Abstract: Methods Toolbox for Meta-Analysis of Individual Participant Data: Examples from Project Integrate (Society for Prevention Research 27th Annual Meeting)

605 Methods Toolbox for Meta-Analysis of Individual Participant Data: Examples from Project Integrate

Schedule:
Friday, May 31, 2019
Grand Ballroom A (Hyatt Regency San Francisco)
* noted as presenting author
Eun-Young Mun, PhD, Professor, University of North Texas Health Science Center, Fort Worth, TX
Zhengyang Zhou, PhD, Assistant Professor, University of North Texas Health Science Center, Fort Worth, TX
Introduction: The use of individual participant data from multiple intervention studies especially in the context of evidence synthesis represents a major methodological innovation. However, despite increasing interest in standardizing and pooling individual participant data from multiple sources to achieve the scale and diversity for mechanism-focused investigations and broader and more robust generalization, respectively, research applications have been limited. Project INTEGRATE is an ongoing comprehensive meta-analysis project in the field of brief alcohol interventions for adolescents and young adults. It was originally conceptualized within the Integrative data analysis (IDA) framework. The term IDA was coined to provide a rationale for pooling data from multiple independent studies and analyzing them as a single data set. Although the premise of IDA still remains valid, we have come to view IDA as one specific method within the broader context of meta-analysis. We present an overview of our analytic approaches and invite prevention researchers, meta-analysts, and methodologists to our “back room” for discussing challenges and methods.

Methods: Based on our experience of analyzing individual participant data for the past 10 years for Project INTEGRATE, we present three major analytic approaches to validly analyze individual participant data from multiple sources in data applications.

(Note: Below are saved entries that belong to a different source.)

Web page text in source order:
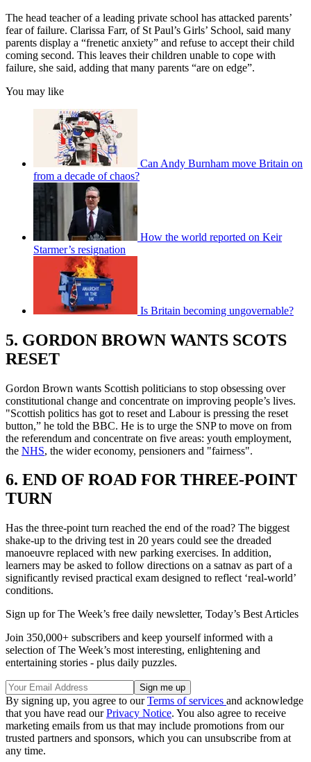
The head teacher of a leading private school has attacked parents’
fear of failure. Clarissa Farr, of St Paul’s Girls’ School, said many
parents display a “frenetic anxiety” and refuse to accept their child
coming second. This leaves their children unable to cope with
failure, she said, adding that many parents “are on edge”.
You may like
Can Andy Burnham move Britain on
from a decade of chaos?
How the world reported on Keir
Starmer’s resignation
Is Britain becoming ungovernable?
5. GORDON BROWN WANTS SCOTS
RESET
Gordon Brown wants Scottish politicians to stop obsessing over
constitutional change and concentrate on improving people’s lives.
"Scottish politics has got to reset and Labour is pressing the reset
button,” he told the BBC. He is to urge the SNP to move on from
the referendum and concentrate on five areas: youth employment,
the NHS, the wider economy, pensioners and "fairness".
6. END OF ROAD FOR THREE-POINT
TURN
Has the three-point turn reached the end of the road? The biggest
shake-up to the driving test in 20 years could see the dreaded
manoeuvre replaced with new parking exercises. In addition,
learners may be asked to follow directions on a satnav as part of a
significantly revised practical exam designed to reflect ‘real-world’
conditions.
Sign up for The Week’s free daily newsletter, Today’s Best Articles
Join 350,000+ subscribers and keep yourself informed with a
selection of The Week’s most interesting, enlightening and
entertaining stories - plus daily puzzles.
By signing up, you agree to ourTerms of services and acknowledge
that you have read ourPrivacy Notice. You also agree to receive
marketing emails from us that may include promotions from our
trusted partners and sponsors, which you can unsubscribe from at
any time.
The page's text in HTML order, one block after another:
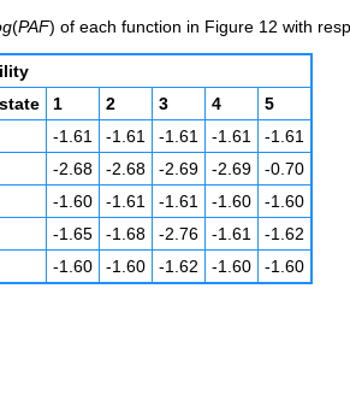
(PAF) of each function in Figure 12 with
1 2 3 4
5
-1.61 -1.61 -1.61 -1.61
-1.61
-2.68 -2.68 -2.69 -2.69
-0.70
-1.60 -1.61 -1.61 -1.60
-1.60
-1.65 -1.68 -2.76 -1.61
-1.62
-1.60 -1.60 -1.62 -1.60 -1.60
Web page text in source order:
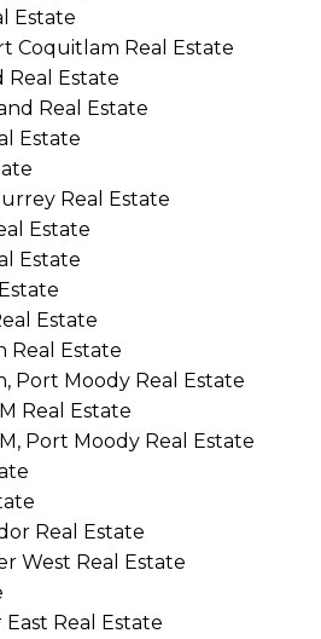
Estate
Coquitlam Real Estate
Real Estate
Real Estate
Estate
Real Estate
Estate
Estate
Estate
Real Estate
Port Moody Real Estate
Real Estate
Port Moody Real Estate
Real Estate
West Real Estate
Real Estate
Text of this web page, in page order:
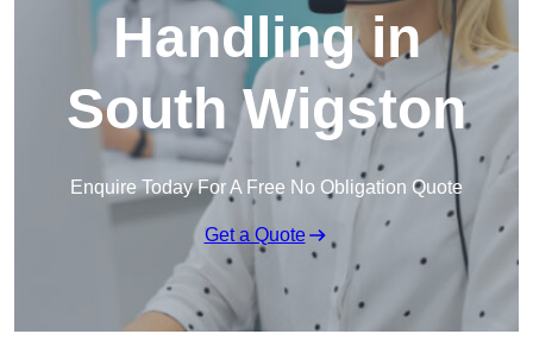
Handling in
South Wigston
Enquire Today For A Free No Obligation Quote
Get a Quote

Results: The first approach is to combine data from different studies into a single data pool while treating study membership as a fixed effect and adjusting for standard errors using a sandwich estimator to adjust for nested data structure. The second approach is to analyze individual participant data separately and sequentially for each study and combine them across studies using meta-analysis models (typically called a two-step IPD meta-analysis approach). The third approach is to analyze individual participant data in one simultaneous analysis (also called a one-step individual participant data meta-analysis or IDA). Across all approaches, it is required the interpretation of results should be equivalent across studies, which is a major challenge due to between-study heterogeneity. We provide illustrative examples of the innovative statistical analyses that we have undertaken to make sure that resulting data interpretation is valid. We have conducted simulation studies to make sure our computing codes correctly recover true parameters. Furthermore, we have also conducted sensitivity analysis, such as leaving one study out at a time and repeating analysis, to assess how robust findings are.

Conclusions: The use of individual participant data in meta-analysis presents major opportunities for new discoveries and evidence based practices.